The aggregation of RBCs is a reversible phenomenon. The MPHS in our current series of cases disappeared in subsequent FFA studies as the CRAO showed signs of resolution. This supports our contention that the MPHS seen on FFA are most likely RBC aggregates similar to the ‘box-carring’ of larger retinal arteries seen on clinical examination and FFA. The MPHS could reveal the severity of the occlusion and the visual prognosis. The presence of the MPHS, however, had no effect on the treatment decision.

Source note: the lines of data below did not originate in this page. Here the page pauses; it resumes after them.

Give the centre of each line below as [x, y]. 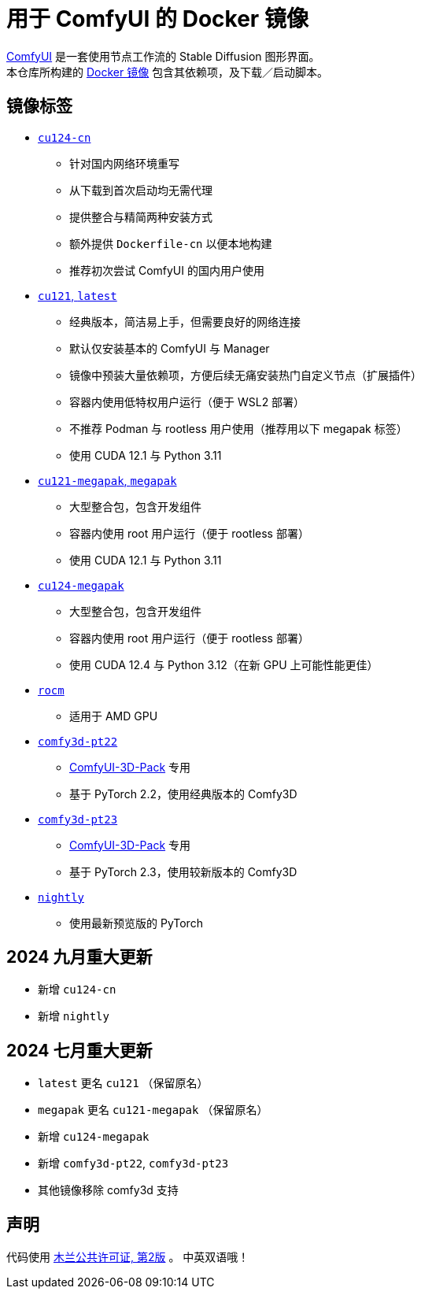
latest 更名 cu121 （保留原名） [123, 1083]
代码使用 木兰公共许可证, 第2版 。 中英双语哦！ [128, 1257]
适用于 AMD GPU [114, 716]
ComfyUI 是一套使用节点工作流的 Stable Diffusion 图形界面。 [163, 56]
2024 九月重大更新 [79, 957]
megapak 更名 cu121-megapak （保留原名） [153, 1110]
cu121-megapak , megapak [107, 480]
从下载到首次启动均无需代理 [141, 190]
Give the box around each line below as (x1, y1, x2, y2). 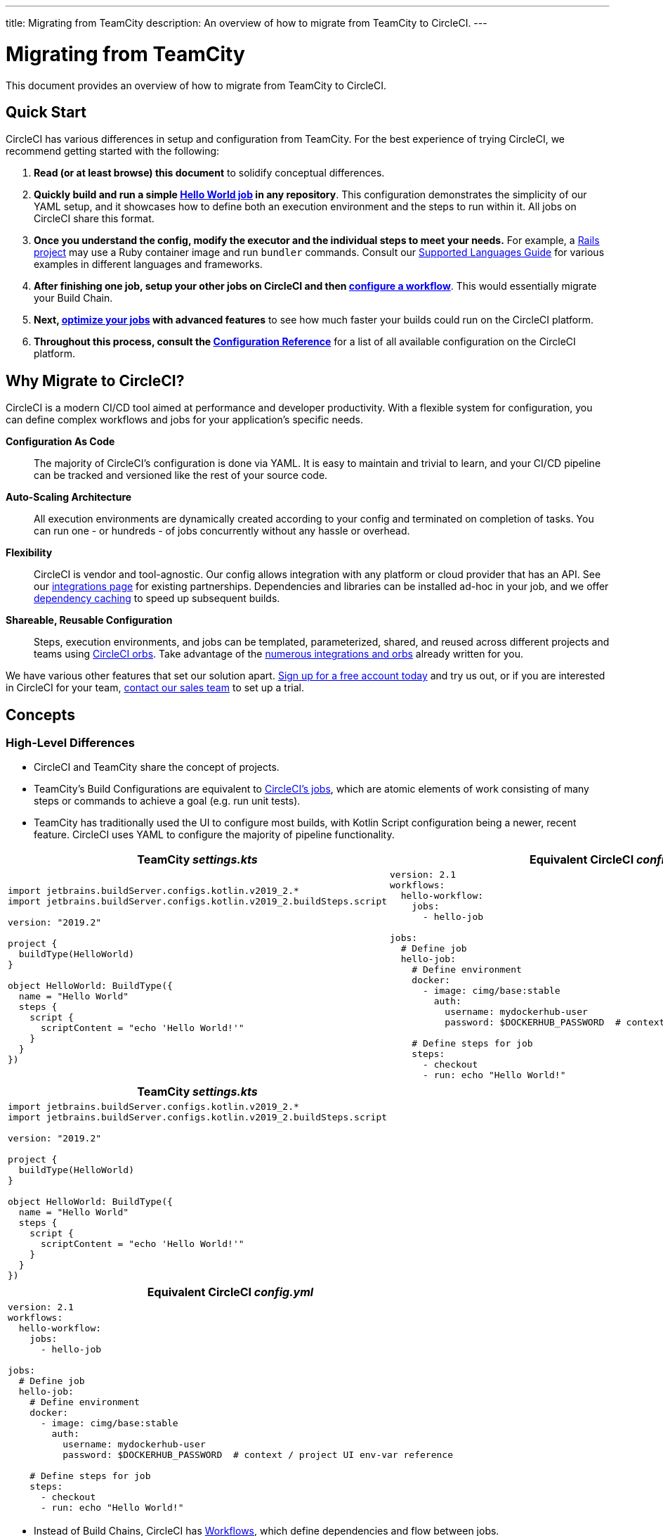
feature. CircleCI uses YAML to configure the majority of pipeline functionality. (34, 828, 395, 841)
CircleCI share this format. (34, 212, 155, 225)
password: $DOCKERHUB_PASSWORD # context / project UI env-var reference (63, 1449, 453, 1461)
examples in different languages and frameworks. (34, 258, 263, 271)
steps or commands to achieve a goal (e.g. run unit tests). (34, 795, 301, 807)
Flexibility (6, 546, 53, 559)
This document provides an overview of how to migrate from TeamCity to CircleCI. (6, 79, 387, 91)
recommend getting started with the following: (6, 145, 220, 158)
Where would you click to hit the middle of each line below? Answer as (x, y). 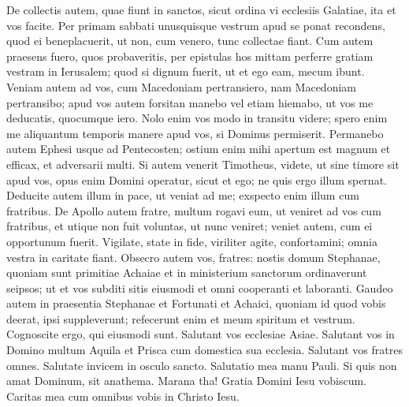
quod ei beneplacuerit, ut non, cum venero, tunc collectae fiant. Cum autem (190, 41)
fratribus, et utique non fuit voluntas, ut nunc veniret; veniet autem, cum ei (190, 226)
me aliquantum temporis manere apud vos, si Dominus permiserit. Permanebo (195, 133)
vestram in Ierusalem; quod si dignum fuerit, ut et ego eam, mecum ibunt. (186, 71)
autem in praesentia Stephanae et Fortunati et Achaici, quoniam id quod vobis (196, 303)
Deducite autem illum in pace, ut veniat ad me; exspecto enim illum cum (183, 195)
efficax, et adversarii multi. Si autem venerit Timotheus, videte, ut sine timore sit (203, 164)
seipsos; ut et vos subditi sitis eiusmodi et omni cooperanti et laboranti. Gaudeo (200, 288)
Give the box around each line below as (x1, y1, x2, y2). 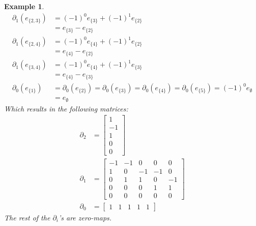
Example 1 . (4, 1, 44, 11)
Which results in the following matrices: (4, 103, 128, 114)
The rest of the (4, 212, 50, 222)
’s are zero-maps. (58, 212, 112, 222)
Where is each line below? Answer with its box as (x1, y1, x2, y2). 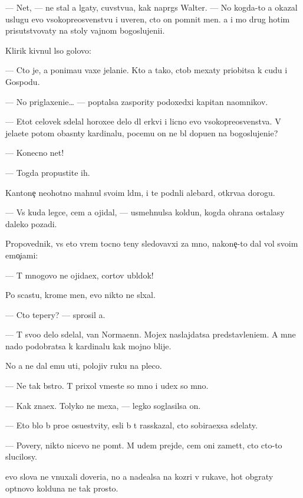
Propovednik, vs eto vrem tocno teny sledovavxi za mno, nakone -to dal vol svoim (5, 237, 298, 250)
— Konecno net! (5, 146, 64, 159)
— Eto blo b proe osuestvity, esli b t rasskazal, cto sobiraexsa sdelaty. (5, 419, 258, 431)
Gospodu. (5, 75, 40, 87)
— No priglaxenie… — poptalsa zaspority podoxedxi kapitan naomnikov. (5, 95, 268, 107)
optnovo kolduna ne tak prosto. (5, 481, 118, 494)
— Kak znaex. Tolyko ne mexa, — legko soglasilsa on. (5, 399, 201, 411)
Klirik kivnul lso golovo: (5, 44, 91, 56)
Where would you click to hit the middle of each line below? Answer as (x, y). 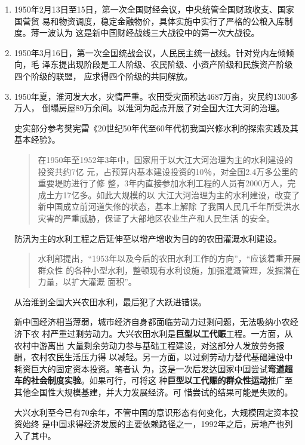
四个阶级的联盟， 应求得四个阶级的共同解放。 (103, 76)
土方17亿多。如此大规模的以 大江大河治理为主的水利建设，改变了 (173, 194)
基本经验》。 (37, 139)
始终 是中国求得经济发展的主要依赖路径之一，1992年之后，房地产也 (153, 424)
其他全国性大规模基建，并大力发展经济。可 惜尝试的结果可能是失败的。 (153, 392)
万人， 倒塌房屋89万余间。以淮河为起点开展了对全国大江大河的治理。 (149, 108)
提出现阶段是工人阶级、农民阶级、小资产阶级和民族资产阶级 (176, 64)
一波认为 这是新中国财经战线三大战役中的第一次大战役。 (149, 33)
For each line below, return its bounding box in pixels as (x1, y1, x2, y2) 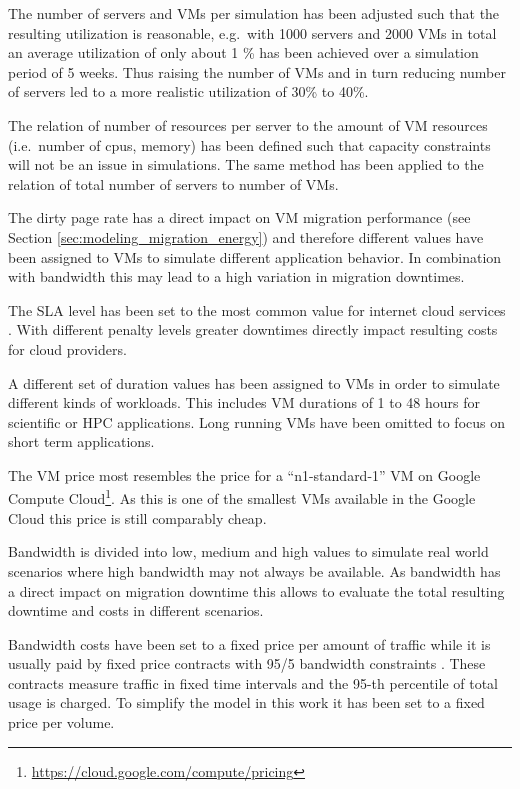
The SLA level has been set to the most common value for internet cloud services (8, 299, 506, 320)
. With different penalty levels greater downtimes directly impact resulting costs (8, 319, 498, 340)
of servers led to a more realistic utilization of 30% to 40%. (8, 81, 369, 102)
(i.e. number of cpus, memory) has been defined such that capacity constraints (8, 134, 491, 155)
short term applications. (8, 431, 155, 452)
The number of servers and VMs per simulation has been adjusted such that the (8, 3, 500, 23)
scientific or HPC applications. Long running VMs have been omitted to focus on (8, 411, 506, 432)
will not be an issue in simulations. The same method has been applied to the (8, 154, 484, 175)
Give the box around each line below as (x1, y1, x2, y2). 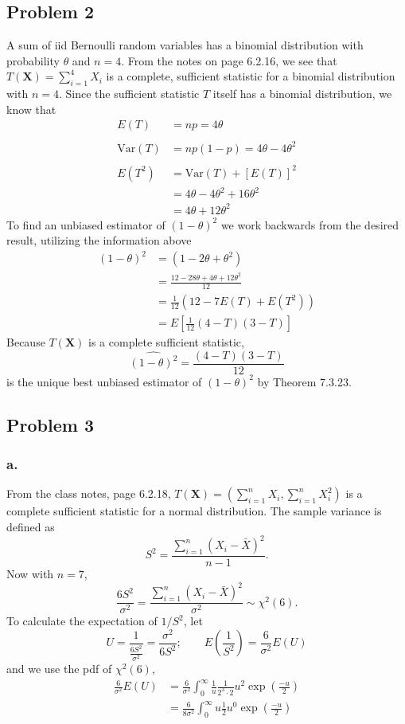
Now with (6, 566, 54, 582)
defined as (6, 518, 55, 534)
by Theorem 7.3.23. (257, 373, 352, 389)
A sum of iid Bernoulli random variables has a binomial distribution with (6, 37, 364, 53)
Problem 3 (6, 412, 94, 436)
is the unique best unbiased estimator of (6, 373, 202, 389)
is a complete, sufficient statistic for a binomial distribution (106, 68, 395, 84)
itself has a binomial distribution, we (212, 85, 392, 102)
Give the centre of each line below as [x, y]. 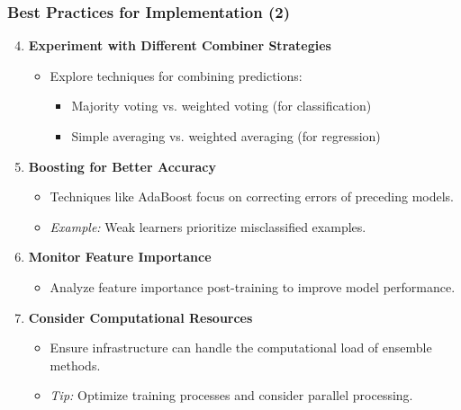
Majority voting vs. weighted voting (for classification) [221, 106]
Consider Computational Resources [140, 317]
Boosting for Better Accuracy [122, 166]
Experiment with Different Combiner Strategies [180, 45]
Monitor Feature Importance [120, 257]
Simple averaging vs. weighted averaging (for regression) [226, 136]
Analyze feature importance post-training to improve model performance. [253, 286]
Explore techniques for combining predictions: [176, 75]
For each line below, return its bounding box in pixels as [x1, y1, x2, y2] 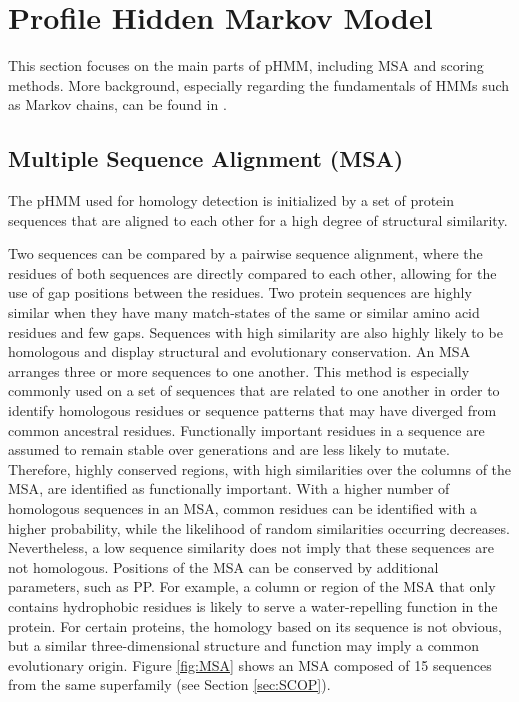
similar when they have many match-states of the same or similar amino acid [8, 302, 480, 323]
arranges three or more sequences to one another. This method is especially [8, 360, 470, 381]
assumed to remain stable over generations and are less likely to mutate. [8, 439, 450, 460]
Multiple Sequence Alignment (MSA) [8, 143, 404, 174]
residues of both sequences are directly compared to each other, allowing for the [8, 262, 497, 283]
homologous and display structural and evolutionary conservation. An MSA [8, 341, 471, 362]
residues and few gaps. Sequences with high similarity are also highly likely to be [8, 321, 503, 342]
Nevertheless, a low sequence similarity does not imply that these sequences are [8, 537, 494, 558]
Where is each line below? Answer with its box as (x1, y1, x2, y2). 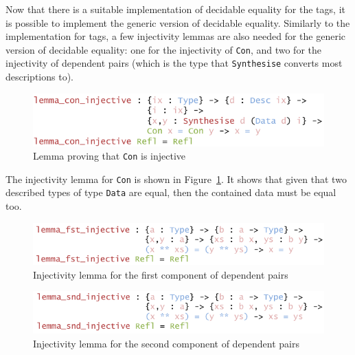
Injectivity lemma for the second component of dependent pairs (33, 336, 299, 351)
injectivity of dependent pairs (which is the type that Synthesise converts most (5, 56, 343, 70)
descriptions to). (5, 69, 73, 84)
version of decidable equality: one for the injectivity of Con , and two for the (5, 42, 321, 56)
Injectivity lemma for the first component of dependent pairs (33, 267, 288, 281)
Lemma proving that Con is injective (33, 149, 186, 163)
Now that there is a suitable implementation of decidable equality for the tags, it (5, 2, 345, 16)
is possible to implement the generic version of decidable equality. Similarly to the (5, 15, 350, 30)
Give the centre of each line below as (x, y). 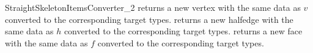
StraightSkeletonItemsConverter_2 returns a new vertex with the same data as (153, 7)
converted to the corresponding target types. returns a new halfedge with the (149, 19)
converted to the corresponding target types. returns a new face (183, 31)
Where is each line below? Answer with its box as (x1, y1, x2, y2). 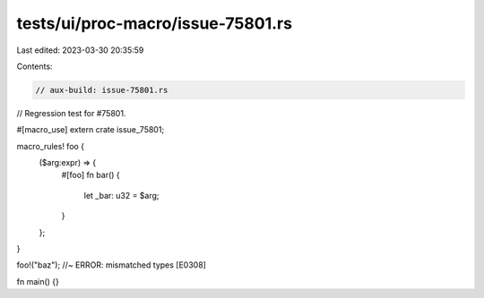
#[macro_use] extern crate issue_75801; (16, 124, 165, 135)
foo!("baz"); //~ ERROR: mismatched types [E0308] (16, 260, 206, 270)
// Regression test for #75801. (16, 107, 126, 118)
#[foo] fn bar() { (61, 170, 120, 181)
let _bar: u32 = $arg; (83, 190, 160, 200)
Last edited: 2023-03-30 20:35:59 (16, 45, 144, 55)
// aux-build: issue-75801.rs (35, 85, 169, 95)
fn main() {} (16, 276, 60, 286)
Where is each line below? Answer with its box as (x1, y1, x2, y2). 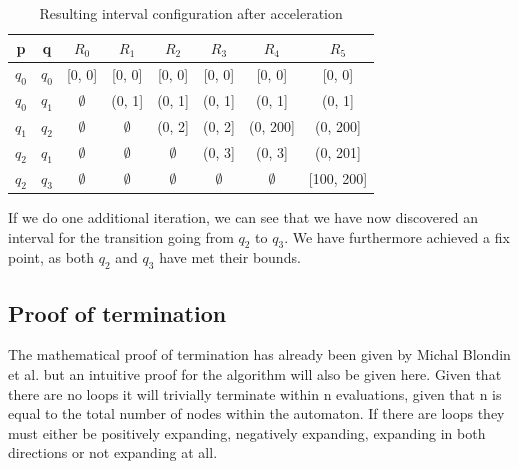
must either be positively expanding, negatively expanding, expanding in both (8, 422, 486, 443)
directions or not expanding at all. (8, 442, 218, 463)
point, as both (8, 247, 95, 268)
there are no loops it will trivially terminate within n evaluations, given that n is (8, 383, 502, 404)
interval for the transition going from (8, 226, 234, 247)
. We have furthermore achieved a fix (284, 226, 510, 247)
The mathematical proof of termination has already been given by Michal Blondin (8, 344, 511, 365)
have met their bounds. (159, 247, 301, 268)
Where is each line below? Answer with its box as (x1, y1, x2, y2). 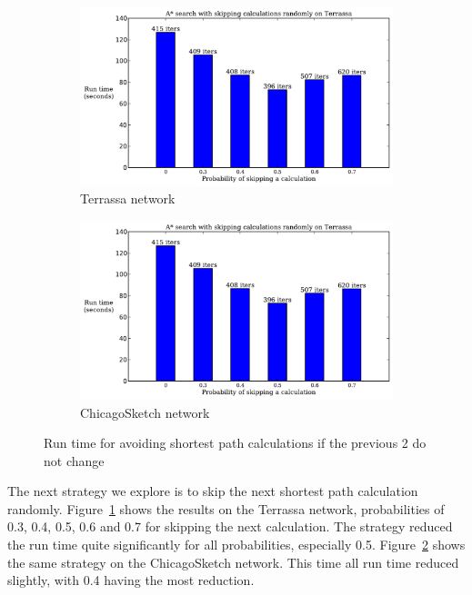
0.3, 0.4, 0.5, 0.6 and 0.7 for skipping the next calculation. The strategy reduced (7, 517, 453, 536)
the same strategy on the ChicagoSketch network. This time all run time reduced (7, 552, 459, 571)
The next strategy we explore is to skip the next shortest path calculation (7, 481, 418, 501)
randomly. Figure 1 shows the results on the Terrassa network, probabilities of (7, 499, 445, 518)
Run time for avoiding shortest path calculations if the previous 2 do (44, 433, 427, 452)
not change (44, 451, 105, 470)
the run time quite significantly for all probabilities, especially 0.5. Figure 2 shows (7, 535, 466, 554)
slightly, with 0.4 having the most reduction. (7, 570, 255, 590)

Single or multiple hyperfluorescent spots at the posterior pole are seen in a number of choroidal diseases, including central serous chorioretinopathy, Vogt-Koyanagi Harada syndrome, sympathetic ophthalmia, posterior scleritis, and occasionally due to drusen staining in age-related macular degeneration [8]. Aside from the abnormal retinal pigment epithelium detected on OCT, the time of appearance of the hyperfluorescent spot could be crucial in making a diagnosis. The hyperfluorescence spots seen in acute CRAO appear in the middle phases of the angiogram and remain hyperfluorescent due to RBC aggregate staining of the dye. In contrast, hyperfluorescence seen in choroidal pathologies begins early in the angiogram and continues to increase in size and intensity until late in the angiogram, indicating leakage.

This study has several limitations. In this study, only a small proportion of cases initially underwent FFA. Second, only patients who had undergone invasive FFA were included in the analysis, which introduces the possibility of selection bias. As the FFA was recommended at the discretion of the clinician and the study design was retrospective, this could not have been avoided. Third, the timing of the FFA was inconsistent in all instances, which could be attributed to its retrospective nature, which is one of its major limitations. Fourth, the FFA result was not correlated with the treatment modality or treatment outcomes; therefore, it does not contribute to the treatment decision. On the other hand, research on this topic is limited. This study describes a novel imaging finding on FFA in acute CRAO cases and offers a possible explanation for its presence. The discovery could be an indirect predictor of visual prognosis in cases of acute CRAO.

To summarize, MPHS at the posterior pole on FFA in acute CRAO cases could imply greater occlusion severity and, as a result, poor visual outcomes even after treatment. The most likely pathogenesis for this finding is RBC aggregation. Future research would be needed to determine whether FFA is truly a necessary investigation for acute CRAO.